Yep. Any community that is run as a single business will eventually enshittify. Cut the gordian knot by avoiding all commercial or even incorporated entities for community communication. The incentives of incorporated entities, like the assumption that making a profit is required in all contexts just because they apply in business contexts, just don't align with human persons or communities.
Good summary. Clear, concise, real. I wish we had advocacy groups sitting on corners with signs saying this. Seriously. People need to wake up, and they need a concise understanding to latch onto. I say it like this, "Perhaps social media where you upvote, downvote and like is just a shitty idea, for businesses and people. I think people WILL realize this, and I am hoping it will not crash software engineering, but I think it will, but most people building shitty software will leave the industry, while the useful software will continue. So it's important to be with an employer in an industry that is legitimate.
Nonprofits try really, really hard to make money well beyond their near-term expenses. Wikimedia Foundation is (in)famous for this.
First, they want a rainy-day fund to cover fixed expenses when income fluctuates. Second, and more importantly, they might want to create a massive endowment that provides them with stable income so that they're not beholden (or accountable) to donors or their usual business partners.
The only difference, at the end of the day, is whether they ever want to IPO.
The other reason a non-profit tries to more than cover its expenses is to accomplish its mission.
The point of non-profits is that their goal is to accomplish something other than profiting. Sometimes the goal can cost a lot of money to accomplish, often much more than just the cost of paying its employees.
For example a non-profit that raises money for cancer research might have very low costs and raise tons of money without raising eyebrows. Because they put the majority toward their goal, and everybody understands the goal, and "profit" is not that goal.
They're actually a great example, they have a defined amount of financial runway they maintain, and they don't exceed it.

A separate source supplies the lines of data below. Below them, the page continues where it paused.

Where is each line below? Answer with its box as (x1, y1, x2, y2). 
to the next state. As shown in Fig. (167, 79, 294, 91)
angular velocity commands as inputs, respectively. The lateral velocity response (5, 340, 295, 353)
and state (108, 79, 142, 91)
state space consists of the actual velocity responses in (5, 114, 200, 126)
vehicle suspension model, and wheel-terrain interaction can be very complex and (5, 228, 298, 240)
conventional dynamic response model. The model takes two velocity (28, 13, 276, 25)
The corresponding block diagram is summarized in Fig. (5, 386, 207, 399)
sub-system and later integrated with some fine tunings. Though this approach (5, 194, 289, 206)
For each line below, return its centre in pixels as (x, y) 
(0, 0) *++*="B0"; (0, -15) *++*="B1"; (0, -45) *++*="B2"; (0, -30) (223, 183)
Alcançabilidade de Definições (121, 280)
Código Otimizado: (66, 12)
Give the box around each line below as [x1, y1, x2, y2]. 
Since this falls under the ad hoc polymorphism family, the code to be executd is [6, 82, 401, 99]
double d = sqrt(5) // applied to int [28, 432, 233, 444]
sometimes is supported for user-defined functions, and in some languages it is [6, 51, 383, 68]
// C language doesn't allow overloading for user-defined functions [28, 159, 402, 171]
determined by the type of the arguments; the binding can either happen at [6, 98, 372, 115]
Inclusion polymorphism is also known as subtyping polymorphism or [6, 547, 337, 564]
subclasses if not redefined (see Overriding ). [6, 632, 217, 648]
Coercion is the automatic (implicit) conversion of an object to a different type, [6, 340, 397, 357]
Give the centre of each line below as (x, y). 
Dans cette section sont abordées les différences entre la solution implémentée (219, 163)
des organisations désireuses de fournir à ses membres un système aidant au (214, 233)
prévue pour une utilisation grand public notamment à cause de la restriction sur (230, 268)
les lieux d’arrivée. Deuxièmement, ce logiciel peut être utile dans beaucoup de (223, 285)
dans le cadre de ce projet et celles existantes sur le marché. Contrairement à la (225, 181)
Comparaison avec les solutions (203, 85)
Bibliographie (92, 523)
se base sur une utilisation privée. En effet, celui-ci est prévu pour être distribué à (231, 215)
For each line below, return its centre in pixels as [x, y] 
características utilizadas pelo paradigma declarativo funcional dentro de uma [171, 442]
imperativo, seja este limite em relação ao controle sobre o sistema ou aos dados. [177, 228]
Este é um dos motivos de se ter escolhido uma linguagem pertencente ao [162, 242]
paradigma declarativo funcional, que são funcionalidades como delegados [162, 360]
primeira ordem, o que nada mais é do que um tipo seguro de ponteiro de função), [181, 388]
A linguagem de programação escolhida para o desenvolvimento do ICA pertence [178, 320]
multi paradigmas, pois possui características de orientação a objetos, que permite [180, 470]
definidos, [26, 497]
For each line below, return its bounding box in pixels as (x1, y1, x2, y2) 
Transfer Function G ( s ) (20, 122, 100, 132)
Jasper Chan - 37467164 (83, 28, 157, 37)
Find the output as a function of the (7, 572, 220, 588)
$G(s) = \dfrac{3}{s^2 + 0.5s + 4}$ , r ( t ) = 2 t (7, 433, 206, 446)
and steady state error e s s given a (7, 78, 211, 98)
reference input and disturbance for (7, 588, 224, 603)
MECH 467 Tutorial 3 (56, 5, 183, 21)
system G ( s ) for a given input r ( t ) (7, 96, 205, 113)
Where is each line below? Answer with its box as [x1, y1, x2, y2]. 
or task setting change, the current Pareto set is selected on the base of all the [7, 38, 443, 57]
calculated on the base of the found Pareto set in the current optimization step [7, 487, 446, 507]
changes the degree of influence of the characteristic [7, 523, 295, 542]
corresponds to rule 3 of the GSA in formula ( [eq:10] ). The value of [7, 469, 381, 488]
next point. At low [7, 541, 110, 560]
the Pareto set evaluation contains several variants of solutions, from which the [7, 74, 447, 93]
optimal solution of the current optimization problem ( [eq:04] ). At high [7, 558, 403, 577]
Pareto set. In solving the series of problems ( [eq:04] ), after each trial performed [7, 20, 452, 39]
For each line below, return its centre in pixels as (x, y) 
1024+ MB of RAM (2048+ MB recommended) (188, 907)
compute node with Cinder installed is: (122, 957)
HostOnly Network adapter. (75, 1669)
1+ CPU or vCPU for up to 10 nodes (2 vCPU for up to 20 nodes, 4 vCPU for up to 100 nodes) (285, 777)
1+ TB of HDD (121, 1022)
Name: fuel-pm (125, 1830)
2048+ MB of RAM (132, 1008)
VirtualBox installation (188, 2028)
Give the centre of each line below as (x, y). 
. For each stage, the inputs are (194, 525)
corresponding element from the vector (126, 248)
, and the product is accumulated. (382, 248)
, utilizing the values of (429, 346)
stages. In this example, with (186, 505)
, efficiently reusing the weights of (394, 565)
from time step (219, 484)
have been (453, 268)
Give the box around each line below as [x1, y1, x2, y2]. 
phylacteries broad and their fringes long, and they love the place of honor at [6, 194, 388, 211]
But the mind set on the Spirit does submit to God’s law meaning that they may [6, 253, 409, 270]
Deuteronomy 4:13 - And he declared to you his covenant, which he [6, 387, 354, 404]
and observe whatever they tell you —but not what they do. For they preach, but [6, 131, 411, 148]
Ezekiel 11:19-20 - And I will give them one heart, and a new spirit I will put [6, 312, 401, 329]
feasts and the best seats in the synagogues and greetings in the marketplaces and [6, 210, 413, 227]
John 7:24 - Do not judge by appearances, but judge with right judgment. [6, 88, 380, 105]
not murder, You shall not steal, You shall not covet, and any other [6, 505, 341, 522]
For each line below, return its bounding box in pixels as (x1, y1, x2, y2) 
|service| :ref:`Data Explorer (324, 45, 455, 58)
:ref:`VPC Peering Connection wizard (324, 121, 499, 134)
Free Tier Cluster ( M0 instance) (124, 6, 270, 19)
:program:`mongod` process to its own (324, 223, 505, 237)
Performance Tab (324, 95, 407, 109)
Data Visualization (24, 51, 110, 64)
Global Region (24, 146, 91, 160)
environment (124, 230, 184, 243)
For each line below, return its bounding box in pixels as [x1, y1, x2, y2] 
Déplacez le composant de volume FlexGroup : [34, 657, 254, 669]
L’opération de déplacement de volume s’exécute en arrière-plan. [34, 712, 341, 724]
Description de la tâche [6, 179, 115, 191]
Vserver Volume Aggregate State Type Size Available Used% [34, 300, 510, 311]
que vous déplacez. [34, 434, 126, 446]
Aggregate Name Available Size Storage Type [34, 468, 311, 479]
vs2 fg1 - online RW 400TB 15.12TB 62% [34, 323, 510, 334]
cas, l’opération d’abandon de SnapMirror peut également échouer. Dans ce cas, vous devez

You might notice they don't leave the fundraising banners up all year.
That's an oxymoron if I ever heard one. A business is literally an activity that is undertaken for the purpose of profit. There are activities that are entered for reasons other than profit, but they're not businesses.
I work for a business owned in whole by its employees. Its goal is to pay its employees a good salary and generally act in the interest of the employees in addition to providing its core services to its customers. There is no pay out of any profits (by design), but it's a commercial enterprise (i.e., a business) nonetheless.
Perhaps for legal purposes that is not considered profit, but it is obviously exactly profit - the business paying money to its owners (who happen to be exclusively its employees).
The business doesn't pay its owners a cent. It pays its employees (who happen to be the owners) a salary.
In a business where profit is used to pay shareholders/owners you don't count the regular salaries as 'profit paid out' either. This is no different; any profit we have is reinvested (while financially stable, there has been no occasion where the profits exceeded the amount prudent to reinvest in growth or other factors).
What happens if the company makes more money than it pays salaries for some reason? I assume in this case and your description, the salaries are adjusted accordingly.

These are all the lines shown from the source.